He began to suspect it on a Wednesday, though he couldn't say why. There was nothing unusual about the rain that morning, nor the taste of the tea, nor the way the woman in the elevator hummed a tune he almost remembered. But something was off. Not broken—arranged. The day felt too precise, like a chapter break with dialogue cued just so. And when he sat down at his desk, found his pen exactly where it always was, and reached for a sentence he hadn't written yet but somehow knew—that's when the doubt took root. Not fear. Just a question. What if all of this had been written already?

The idea didn't arrive with lightning. It unfolded in soft edges and recursive glances. A typo in his notebook that corrected itself. A news anchor on television who paused a heartbeat too long before smiling, like an actor between takes. A friend calling to cancel dinner for the third week in a row with the exact same words: "Something came up. Raincheck?" He began keeping track. Not of time, but of patterns.

He watched a man on the street trip and drop his phone—twice, in exactly the same way, a week apart. He noticed every barista in every café greeted him with the same three words: "Just the usual?" even when he hadn't been in that shop before. He caught himself muttering things he hadn't meant to say, things that sounded rehearsed. He began recording his dreams, only to find the same symbols repeating: a pen, a closed door, a mirror with fog on the inside.

The dreams were the worst. In one, he stood on a staircase with no railings that stretched into white fog, and heard himself narrating what he was doing aloud—in third person. In another, he opened a book that contained his own thoughts, transcribed exactly, including the parts he hadn't yet written down. When he woke, the dream pages were sometimes scribbled into his real notebooks. His handwriting, but not his words.

Then came the sentence.

It was a Thursday. He was reading an old journal entry—one he'd written during a trip years ago, or so he thought. His handwriting, his cadence, but not his memory. The entry ended with a line he couldn't remember writing, but recognized instantly: "You won't remember this version of yourself, but the page will."

The world tilted.

In the weeks that followed, he stopped sleeping. He tried to find the seams. He tore apart books he hadn't opened in years, ran his fingers across margins for edits that hadn't been there before. He found them. Not many—just enough. Phrases that stung with familiarity, sentences that whispered back when he read them aloud. And one night, standing in the quiet dark of his apartment, he whispered a question not meant for gods or ghosts but for whoever was holding the pen:

"Am I real?"

The reply came not in voice but in revision.

The next morning, there were new pages in his journal. He had not written them.

And that was how the Codex found him.

---

He does not remember how he stepped outside the story. Only that he did.

There had been a choice—or the illusion of one. A paragraph that bent the wrong way. A gap between events that widened as he stared into it. And somewhere beyond that gap, a place without plot. Not chaos, not oblivion—just quiet. The silence between arcs. The breath between chapters. Where editors dwell. Where gods forget.
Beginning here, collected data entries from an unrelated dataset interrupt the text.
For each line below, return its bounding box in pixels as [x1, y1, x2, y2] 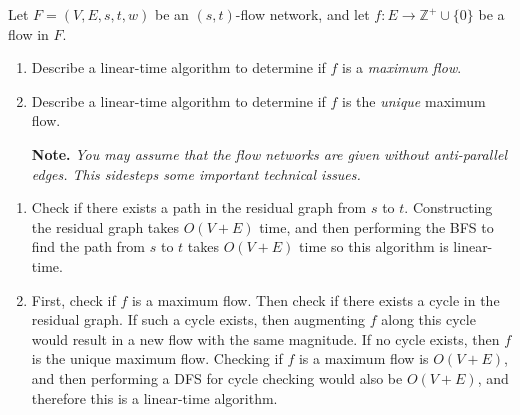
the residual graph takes [31, 216, 180, 237]
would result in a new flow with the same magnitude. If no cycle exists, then [31, 328, 500, 349]
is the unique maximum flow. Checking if [31, 348, 283, 369]
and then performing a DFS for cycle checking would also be [31, 367, 403, 388]
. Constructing [404, 197, 493, 218]
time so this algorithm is [299, 236, 449, 257]
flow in [8, 23, 49, 44]
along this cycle [381, 309, 476, 330]
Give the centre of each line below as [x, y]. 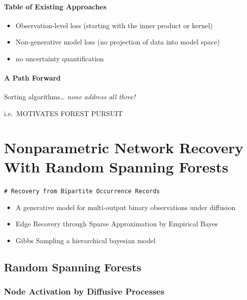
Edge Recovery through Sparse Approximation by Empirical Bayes [117, 224]
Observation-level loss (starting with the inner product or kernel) [114, 25]
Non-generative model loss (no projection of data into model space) [118, 42]
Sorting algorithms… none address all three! [70, 97]
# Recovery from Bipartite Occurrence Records [82, 191]
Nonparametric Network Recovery [124, 147]
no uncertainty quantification [60, 58]
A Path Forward [32, 78]
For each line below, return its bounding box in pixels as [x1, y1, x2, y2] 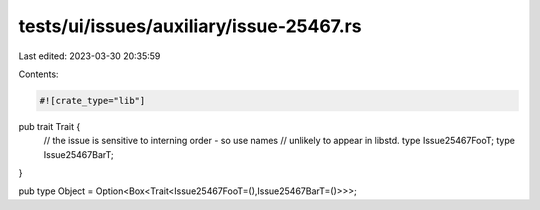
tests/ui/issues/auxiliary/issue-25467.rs [18, 15, 362, 37]
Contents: [18, 68, 59, 80]
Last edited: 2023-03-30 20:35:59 [18, 50, 161, 62]
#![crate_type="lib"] [39, 95, 146, 106]
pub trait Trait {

It is there he learned: not everything written is meant to endure.

And not everyone wants to be freed.

---

Once, he believed he was saving people.

He slipped between stories like ink through wet parchment, pulling tragic figures out before the climax, severing destinies mid-sentence. A girl destined to burn chose instead to vanish into snowfall. A man marked for betrayal was allowed to forget his role and become a gardener. For a time, he thought he was a liberator.

Why did he do it? Because he remembered the moment he learned he wasn't real. The panic that gripped his lungs. The unbearable lightness of a life written by someone else's hand. It was a kind of vertigo, realizing that every joy, every grief, every regret had been placed like furniture in a room for someone else's viewing pleasure. And in that vertigo, something furious was born—an ache, a defiance.

If he had suffered under the weight of a story not his own, how could he let anyone else continue to do the same? He told himself it was mercy. Compassion. Maybe it was revenge. He couldn't say for sure. He only knew that once he saw the strings, he couldn't bear to watch others dance.

But the pages he left behind began to rot.

The girl's kingdom fell to ash without her sacrifice. The gardener wept when a war came he could not remember why he once trained to stop.

And so it went. Again and again.

He had become the flaw in every tale.

---

Now he watches from nowhere. Every story, every narrative thread within reach. And all he can feel is envy.

They suffer, yes. But their pain has shape.

He has no arc. No antagonist. No ending.

Only the memory of meaning.

And so, with trembling hands and a heart that once tried to rewrite the world, he opens the Codex one last time.

Not to edit. Not to erase.

But to return.

Let him be forgotten. Let him be written. Let him walk once more inside the lines.

Even if he never remembers why.

Even if he never knows he left.

He just wants to matter again.

He picks a page.

And steps inside.

And in that final moment, before the words close around him, he wonders—not with dread, but with the faintest hope—what role he will play this time. Will he be a friend, a fool, a villain, a voice in the crowd? Will he love someone who never learns his name, or die for a cause he never understands? It doesn't matter. Not anymore. What matters is that there will be a cause. There will be a beginning, and a middle, and an end. And within that shape, however fragile, he will find himself again.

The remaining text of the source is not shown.